WORK REQUIRED:
Keep the images out and set the listing below down word for word.

#### DATA SHOWN ####

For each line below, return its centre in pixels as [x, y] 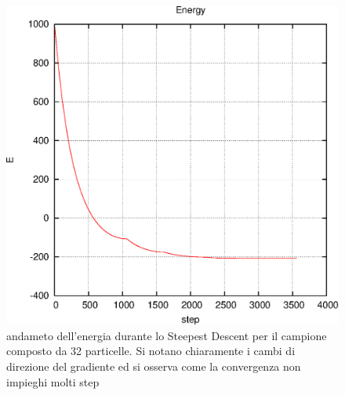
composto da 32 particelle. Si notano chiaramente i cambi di [151, 351]
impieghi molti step [53, 381]
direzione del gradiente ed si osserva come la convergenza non [154, 366]
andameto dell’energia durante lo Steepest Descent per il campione [167, 335]
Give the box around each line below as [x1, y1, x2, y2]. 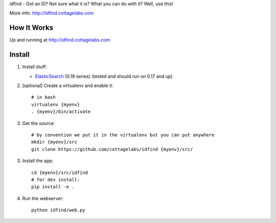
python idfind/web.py [31, 207, 85, 213]
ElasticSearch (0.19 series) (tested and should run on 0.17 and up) [35, 73, 173, 79]
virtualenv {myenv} [31, 101, 80, 107]
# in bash [31, 95, 56, 100]
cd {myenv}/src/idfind [31, 169, 88, 175]
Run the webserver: [22, 195, 64, 202]
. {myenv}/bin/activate [31, 109, 91, 115]
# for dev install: [31, 176, 80, 183]
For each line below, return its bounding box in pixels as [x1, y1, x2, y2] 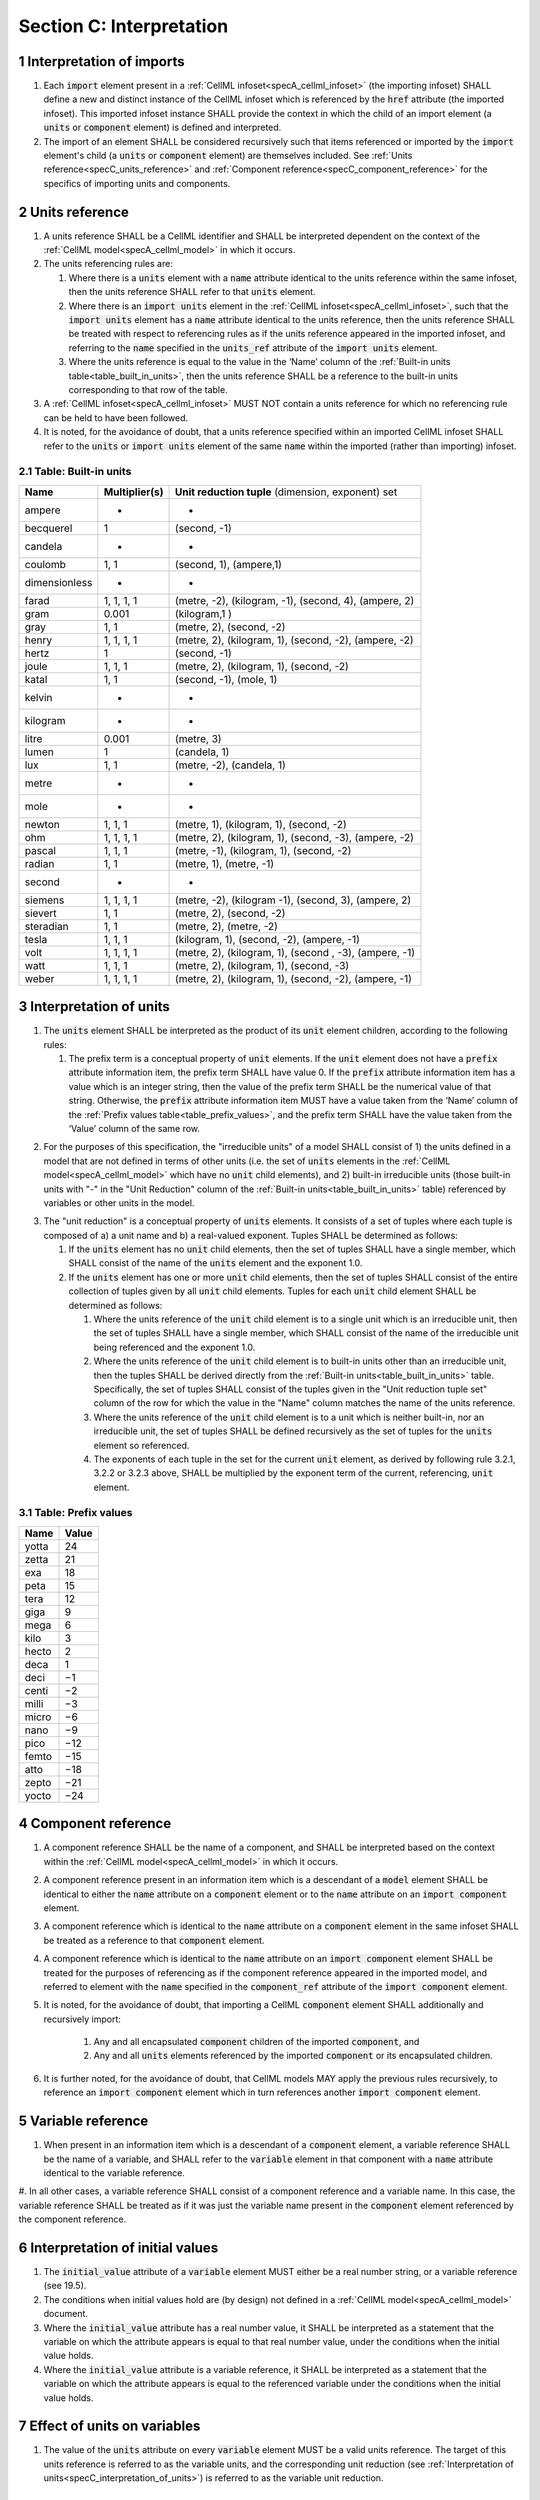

####

RESULT FOR THIS EXERCISE:
For each line below, return its centre in pixels as [x, y] 
composto da 32 particelle. Si notano chiaramente i cambi di [151, 351]
impieghi molti step [53, 381]
direzione del gradiente ed si osserva come la convergenza non [154, 366]
andameto dell’energia durante lo Steepest Descent per il campione [167, 335]
Give the box around each line below as [x1, y1, x2, y2]. 
python idfind/web.py [31, 207, 85, 213]
ElasticSearch (0.19 series) (tested and should run on 0.17 and up) [35, 73, 173, 79]
virtualenv {myenv} [31, 101, 80, 107]
# in bash [31, 95, 56, 100]
cd {myenv}/src/idfind [31, 169, 88, 175]
Run the webserver: [22, 195, 64, 202]
. {myenv}/bin/activate [31, 109, 91, 115]
# for dev install: [31, 176, 80, 183]
For each line below, return its bounding box in pixels as [x1, y1, x2, y2] 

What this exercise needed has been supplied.